On 2 July 2020, the CSSF published a regulation listing the first third countries with equivalent supervision regimes as well as a circular amending an existing circular on the regime applicable to third-country firms wishing to provide investment services to clients in Luxembourg in accordance with Article 32-1 of the amended Law of 5 April 1993 on the financial sector ("1993 Law"), which transposed the third-country regime of MiFID II1 and MiFIR2.

The third-country regime of Article 32-1 of the 1993 Law is indeed clarified by the CSSF in Circular 19/716, discussed in our previous publication available here. Circular 19/716, in particular, lays out the conditions for the provision of investment services by third-country firms to per se professional clients or eligible counterparties in Luxembourg on a cross-border basis in accordance with Article 32-1(1), second paragraph of the 1993 Law ("national regime"), which applies to the extent that there is no EEA-wide equivalence regime by the European Commission in accordance with MiFIR. The national regime requires a prior authorisation from the CSSF, including a decision on the equivalence of the third-country supervisory regime, which is the purpose of the new regulation.

The Regulation

CSSF Regulation N° 20-02 on equivalence of certain third countries establishes a list of countries outside the EU/EEA for which the CSSF considers that the supervision and authorisation rules for investments firms are equivalent to those of the 1993 Law. With this decision, the regulator is opening the way for investment firms from these countries to benefit from the national regime, pending the adoption of any Commission equivalence decisions. At this stage, the regimes of Canada, Switzerland, the United States of America, Japan, Hong Kong and Singapore are deemed equivalent for purposes of the national regime. It is expected that the United Kingdom will similarly benefit from such a decision and be added to the list upon the end of the (Brexit) transition period.

The Circular

Circular 20/743 ("Circular") amends Circular 19/716 and clarifies, in particular, when an investment service provided by a third-country firm is deemed provided in Luxembourg, i.e. on Luxembourg territory. The CSSF considers this is deemed to be the case if one of the following conditions is met: the third-country firm has a branch in Luxembourg, the investment service is provided to a retail client established or situated in Luxembourg, or the place of the "characteristic performance" of the service, i.e. the essential service for which payment is due, is deemed to be in Luxembourg.

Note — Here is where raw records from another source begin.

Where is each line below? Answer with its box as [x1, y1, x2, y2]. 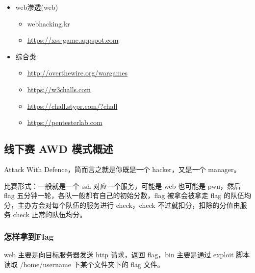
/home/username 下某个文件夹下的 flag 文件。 [20, 259, 164, 269]
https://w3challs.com [27, 84, 91, 94]
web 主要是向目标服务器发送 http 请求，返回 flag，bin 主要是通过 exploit [4, 249, 234, 260]
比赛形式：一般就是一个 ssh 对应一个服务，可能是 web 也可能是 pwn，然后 [4, 180, 241, 191]
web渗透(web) [15, 2, 58, 12]
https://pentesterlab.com [27, 117, 102, 127]
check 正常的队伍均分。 [13, 209, 87, 220]
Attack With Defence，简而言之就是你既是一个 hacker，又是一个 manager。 [4, 164, 241, 174]
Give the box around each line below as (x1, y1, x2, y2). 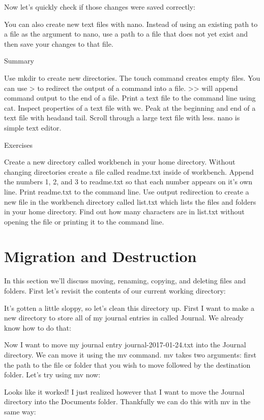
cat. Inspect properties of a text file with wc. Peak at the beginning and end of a (4, 102, 256, 113)
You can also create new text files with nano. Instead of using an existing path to (4, 18, 258, 29)
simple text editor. (4, 122, 62, 133)
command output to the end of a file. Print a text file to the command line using (4, 92, 256, 103)
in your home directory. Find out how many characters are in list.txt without (4, 206, 245, 217)
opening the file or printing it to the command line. (4, 216, 164, 227)
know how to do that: (4, 322, 71, 333)
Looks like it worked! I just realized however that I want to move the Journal (4, 386, 245, 397)
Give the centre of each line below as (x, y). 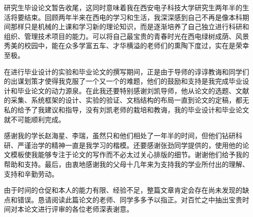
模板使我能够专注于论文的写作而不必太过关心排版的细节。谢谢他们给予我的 (130, 154)
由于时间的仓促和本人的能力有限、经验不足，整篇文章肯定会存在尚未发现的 (123, 190)
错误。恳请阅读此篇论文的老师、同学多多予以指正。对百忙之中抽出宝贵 (130, 199)
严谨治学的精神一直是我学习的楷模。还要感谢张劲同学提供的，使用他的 (130, 145)
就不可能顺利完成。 (35, 119)
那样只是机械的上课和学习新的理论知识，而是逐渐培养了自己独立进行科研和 (130, 27)
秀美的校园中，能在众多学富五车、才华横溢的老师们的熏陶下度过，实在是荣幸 (126, 45)
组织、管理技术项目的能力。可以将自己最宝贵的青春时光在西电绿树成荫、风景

It is the third-country firm's responsibility to analyse whether the investment service is provided in Luxembourg or not. In the latter case, the investment service is out of scope and no branch requirement or authorisation under the national regime applies to its cross-border provision to per se professional clients or eligible counterparties. As the Circular recalls, that is similarly the case when the investment service is provided on the basis of reverse solicitation.

Footnotes

1 Directive 2014/65/EU of 15 May 2014 on markets in financial instruments.

2 Regulation (EU) 600/2014 of 15 May 2014 on markets in financial instruments.